| PROBLEM TO WORK ON |
Leaving the pictures aside, transcribe the data below exactly.

| EXCERPTED DATA |

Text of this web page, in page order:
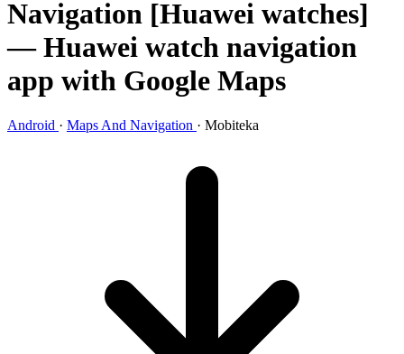
Navigation [Huawei watches]
— Huawei watch navigation
app with Google Maps
Android · Maps And Navigation · Mobiteka
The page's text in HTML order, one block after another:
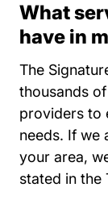
What
have in
The
thousands
providers to
needs. If we
your area,
stated in the
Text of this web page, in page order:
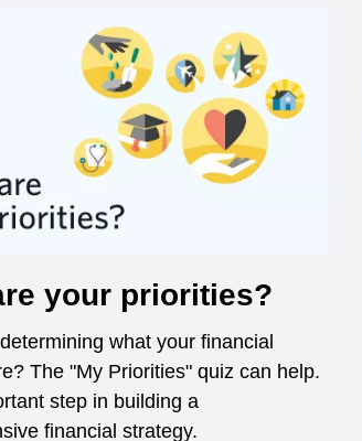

| SOLUTION FOR THIS PROBLEM |
Text of this web page, in page order:
Navigation [Huawei watches]
— Huawei watch navigation
app with Google Maps
Android · Maps And Navigation · Mobiteka
The page's text in HTML order, one block after another:
What
have in
The
thousands
providers to
needs. If we
your area,
stated in the
Text of this web page, in page order:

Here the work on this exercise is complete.